**Task goal**
In the records, find every line with the word "groups" and copy it out.

(Records excerpted from a collection)
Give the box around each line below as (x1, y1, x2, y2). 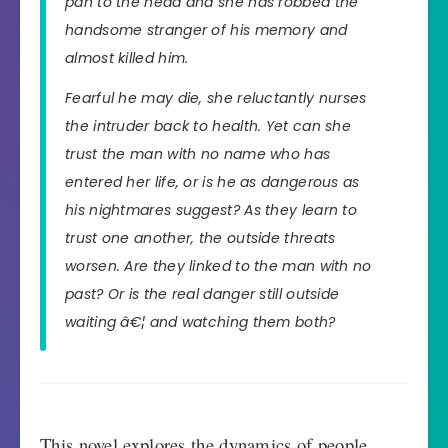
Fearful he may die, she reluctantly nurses (65, 88, 367, 109)
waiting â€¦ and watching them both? (65, 312, 336, 333)
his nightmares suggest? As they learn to (65, 200, 357, 221)
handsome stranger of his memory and (65, 19, 348, 40)
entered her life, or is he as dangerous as (65, 172, 360, 193)
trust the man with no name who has (65, 144, 331, 165)
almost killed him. (65, 47, 189, 68)
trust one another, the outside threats (65, 228, 336, 249)
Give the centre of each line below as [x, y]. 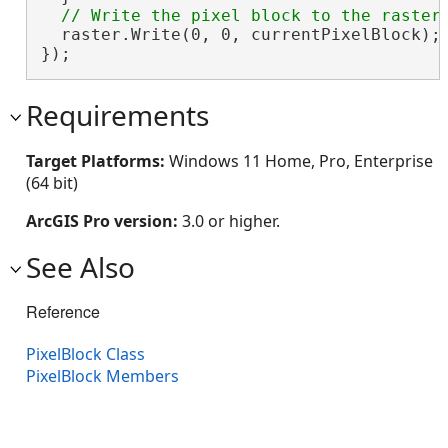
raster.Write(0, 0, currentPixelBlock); [240, 35]
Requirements [117, 115]
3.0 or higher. [231, 221]
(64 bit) [52, 183]
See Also [80, 267]
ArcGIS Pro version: [104, 221]
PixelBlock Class [85, 354]
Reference [63, 312]
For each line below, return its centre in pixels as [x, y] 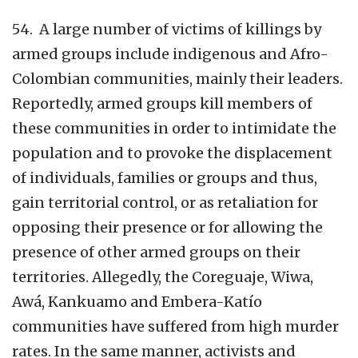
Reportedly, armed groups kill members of [162, 103]
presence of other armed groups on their [156, 252]
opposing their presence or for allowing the [167, 227]
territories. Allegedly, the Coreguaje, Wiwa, [163, 276]
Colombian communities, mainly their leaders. [177, 78]
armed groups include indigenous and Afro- [170, 54]
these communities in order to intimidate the [174, 128]
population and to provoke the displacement [172, 153]

**Result for this task**
Reportedly, armed groups kill members of [162, 103]
presence of other armed groups on their [156, 252]
armed groups include indigenous and Afro- [170, 54]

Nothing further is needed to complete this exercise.